::: Data for review :::
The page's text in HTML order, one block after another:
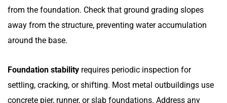
from the foundation. Check that ground grading slopes
away from the structure, preventing water accumulation
around the base.
Foundation stability requires periodic inspection for
settling, cracking, or shifting. Most metal outbuildings use
concrete pier, runner, or slab foundations. Address any
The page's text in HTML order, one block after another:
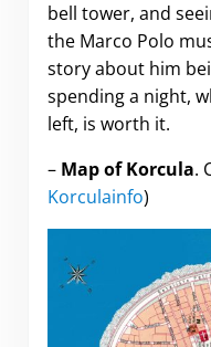
bell tower, and
the Marco Polo
story about him
spending a night,
left, is worth it.
– Map of Korcula.
Korculainfo)
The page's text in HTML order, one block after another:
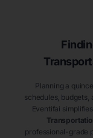
Planning a
schedules,
Eventifai
professional-grade
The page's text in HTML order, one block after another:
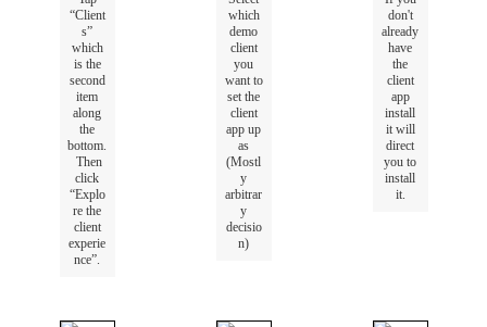
“Client
s”
which
is the
second
item
along
the
bottom.
Then
click
“Explo
re the
client
experie
nce”.
which
demo
client
you
want to
set the
client
app up
as
(Mostl
y
arbitrar
y
decisio
n)
don't
already
have
the
client
app
install
it will
direct
you to
install
it.
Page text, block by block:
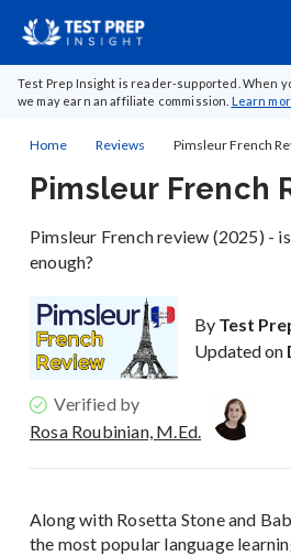
Test Prep Insight is reader-supported. When
we may earn an affiliate commission. Learn
Home Reviews Pimsleur French
Pimsleur French
Pimsleur French review (2025) -
enough?
By Test
Updated on
Verified by
Rosa Roubinian, M.Ed.
Along with Rosetta Stone and
the most popular language
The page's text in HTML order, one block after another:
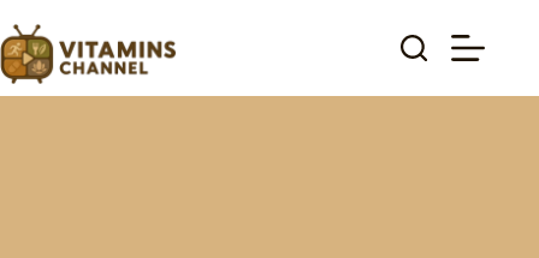
to
content
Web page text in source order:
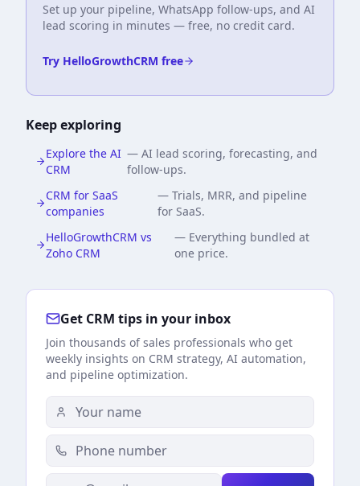
Set up your pipeline, WhatsApp follow-ups, and AI
lead scoring in minutes — free, no credit card.
Try HelloGrowthCRM free
Keep exploring
Explore the AI
CRM
— AI lead scoring, forecasting, and
follow-ups.
CRM for SaaS
companies
—Trials, MRR, and pipeline
for SaaS.
HelloGrowthCRM vs
Zoho CRM
— Everything bundled at
one price.
Get CRM tips in your inbox
Join thousands of sales professionals who get
weekly insights on CRM strategy, AI automation,
and pipeline optimization.
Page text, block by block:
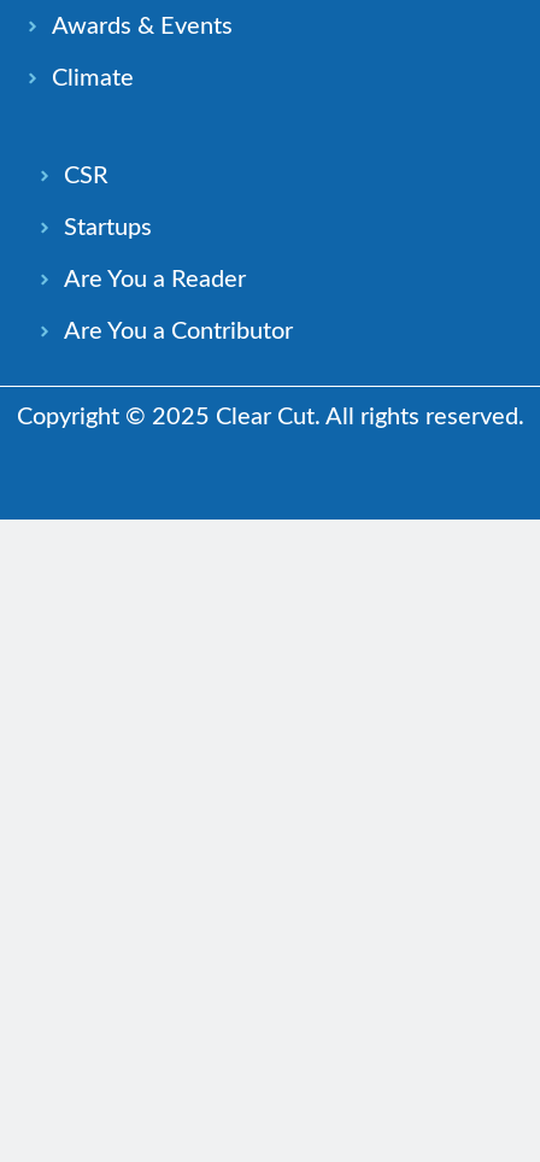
:::
■ What needs to be done:
Please repeat every record exactly as it stands, leaving out any pictures.

■ Solution to this exercise:
The page's text in HTML order, one block after another:
from the foundation. Check that ground grading slopes
away from the structure, preventing water accumulation
around the base.
Foundation stability requires periodic inspection for
settling, cracking, or shifting. Most metal outbuildings use
concrete pier, runner, or slab foundations. Address any
The page's text in HTML order, one block after another:
bell tower, and
the Marco Polo
story about him
spending a night,
left, is worth it.
– Map of Korcula.
Korculainfo)
The page's text in HTML order, one block after another:
Planning a
schedules,
Eventifai
professional-grade
The page's text in HTML order, one block after another:
“Client
s”
which
is the
second
item
along
the
bottom.
Then
click
“Explo
re the
client
experie
nce”.
which
demo
client
you
want to
set the
client
app up
as
(Mostl
y
arbitrar
y
decisio
n)
don't
already
have
the
client
app
install
it will
direct
you to
install
it.
Page text, block by block:
Test Prep Insight is reader-supported. When
we may earn an affiliate commission. Learn
Home Reviews Pimsleur French
Pimsleur French
Pimsleur French review (2025) -
enough?
By Test
Updated on
Verified by
Rosa Roubinian, M.Ed.
Along with Rosetta Stone and
the most popular language
The page's text in HTML order, one block after another:
to
content
Web page text in source order:
Set up your pipeline, WhatsApp follow-ups, and AI
lead scoring in minutes — free, no credit card.
Try HelloGrowthCRM free
Keep exploring
Explore the AI
CRM
— AI lead scoring, forecasting, and
follow-ups.
CRM for SaaS
companies
—Trials, MRR, and pipeline
for SaaS.
HelloGrowthCRM vs
Zoho CRM
— Everything bundled at
one price.
Get CRM tips in your inbox
Join thousands of sales professionals who get
weekly insights on CRM strategy, AI automation,
and pipeline optimization.
Page text, block by block:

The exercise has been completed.